## [Directions for this task]
Please reproduce the lines from the one containing "60/40 cotton/polyester front" through the end of the data below exactly as they stand, and omit all pictures.

Dataset items
=====

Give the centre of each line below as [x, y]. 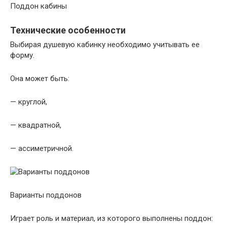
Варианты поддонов [46, 195]
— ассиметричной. [42, 148]
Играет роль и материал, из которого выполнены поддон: [111, 218]
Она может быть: [40, 79]
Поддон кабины [39, 6]
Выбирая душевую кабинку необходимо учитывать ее [105, 45]
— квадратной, [36, 125]
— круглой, [29, 102]
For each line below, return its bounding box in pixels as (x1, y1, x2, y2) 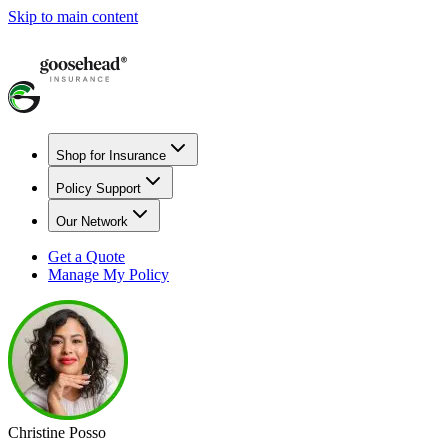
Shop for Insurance (56, 148, 166, 163)
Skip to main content (8, 8, 138, 25)
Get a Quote (48, 248, 125, 265)
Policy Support (56, 181, 141, 196)
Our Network (56, 214, 128, 229)
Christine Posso (8, 424, 106, 441)
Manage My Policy (48, 266, 169, 283)
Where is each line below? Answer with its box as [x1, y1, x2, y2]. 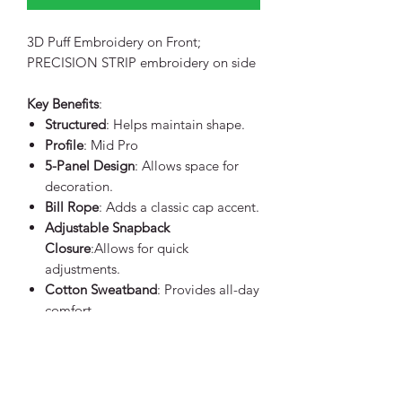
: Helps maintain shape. [106, 116, 245, 134]
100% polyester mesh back [45, 363, 202, 381]
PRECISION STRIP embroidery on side [27, 54, 256, 72]
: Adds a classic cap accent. [99, 198, 259, 216]
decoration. [45, 178, 113, 196]
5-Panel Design [45, 157, 135, 175]
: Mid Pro [83, 136, 138, 154]
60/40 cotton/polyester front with [45, 343, 241, 361]
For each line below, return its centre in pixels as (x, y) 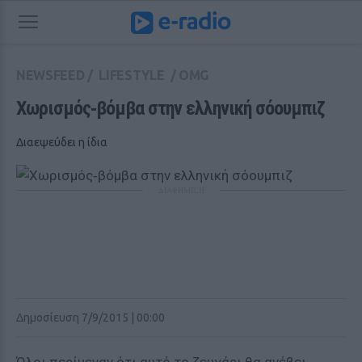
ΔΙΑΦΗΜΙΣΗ (181, 190)
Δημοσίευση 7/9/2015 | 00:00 (90, 318)
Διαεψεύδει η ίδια (62, 142)
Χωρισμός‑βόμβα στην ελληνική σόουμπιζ (170, 108)
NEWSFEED (51, 75)
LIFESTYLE (132, 75)
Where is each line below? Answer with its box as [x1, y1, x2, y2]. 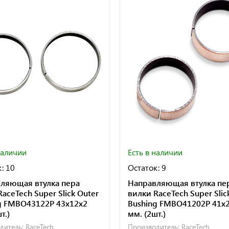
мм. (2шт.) [127, 208, 166, 219]
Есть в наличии [127, 146, 182, 157]
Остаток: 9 [127, 162, 166, 173]
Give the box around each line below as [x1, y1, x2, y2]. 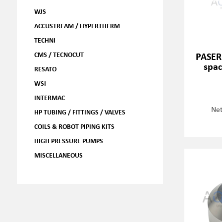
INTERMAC [34, 93, 65, 102]
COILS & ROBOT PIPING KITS [34, 121, 114, 131]
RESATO [34, 64, 56, 73]
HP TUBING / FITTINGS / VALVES [34, 107, 125, 116]
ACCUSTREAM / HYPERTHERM [34, 21, 120, 30]
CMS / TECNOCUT [34, 50, 84, 59]
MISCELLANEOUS [34, 150, 83, 160]
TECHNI [34, 35, 55, 45]
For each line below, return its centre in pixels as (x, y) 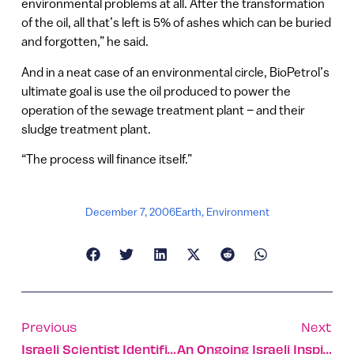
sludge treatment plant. (86, 128)
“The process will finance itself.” (106, 159)
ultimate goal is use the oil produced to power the (156, 90)
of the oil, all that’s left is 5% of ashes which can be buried (176, 23)
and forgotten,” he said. (85, 41)
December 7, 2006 (130, 212)
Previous (49, 327)
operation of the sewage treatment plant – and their (163, 109)
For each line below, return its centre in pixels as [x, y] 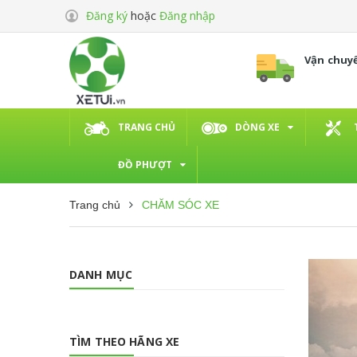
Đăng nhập [187, 16]
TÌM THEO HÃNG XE [125, 341]
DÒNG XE [257, 127]
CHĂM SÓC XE [180, 204]
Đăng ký [107, 16]
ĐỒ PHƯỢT [145, 164]
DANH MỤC [101, 274]

=====

## [Exercise answer]
60/40 cotton/polyester front with [45, 343, 241, 361]
For each line below, return its centre in pixels as (x, y) 
ΔΙΑΦΗΜΙΣΗ (181, 190)
Δημοσίευση 7/9/2015 | 00:00 (90, 318)
Διαεψεύδει η ίδια (62, 142)
Χωρισμός‑βόμβα στην ελληνική σόουμπιζ (170, 108)
NEWSFEED (51, 75)
LIFESTYLE (132, 75)
Where is each line below? Answer with its box as [x1, y1, x2, y2]. 
мм. (2шт.) [127, 208, 166, 219]
Есть в наличии [127, 146, 182, 157]
Остаток: 9 [127, 162, 166, 173]
Give the box around each line below as [x1, y1, x2, y2]. 
INTERMAC [34, 93, 65, 102]
COILS & ROBOT PIPING KITS [34, 121, 114, 131]
RESATO [34, 64, 56, 73]
HP TUBING / FITTINGS / VALVES [34, 107, 125, 116]
ACCUSTREAM / HYPERTHERM [34, 21, 120, 30]
CMS / TECNOCUT [34, 50, 84, 59]
MISCELLANEOUS [34, 150, 83, 160]
TECHNI [34, 35, 55, 45]
For each line below, return its centre in pixels as (x, y) 
sludge treatment plant. (86, 128)
“The process will finance itself.” (106, 159)
ultimate goal is use the oil produced to power the (156, 90)
of the oil, all that’s left is 5% of ashes which can be buried (176, 23)
and forgotten,” he said. (85, 41)
December 7, 2006 (130, 212)
Previous (49, 327)
operation of the sewage treatment plant – and their (163, 109)
For each line below, return its centre in pixels as [x, y] 
Đăng nhập [187, 16]
TÌM THEO HÃNG XE [125, 341]
DÒNG XE [257, 127]
CHĂM SÓC XE [180, 204]
Đăng ký [107, 16]
ĐỒ PHƯỢT [145, 164]
DANH MỤC [101, 274]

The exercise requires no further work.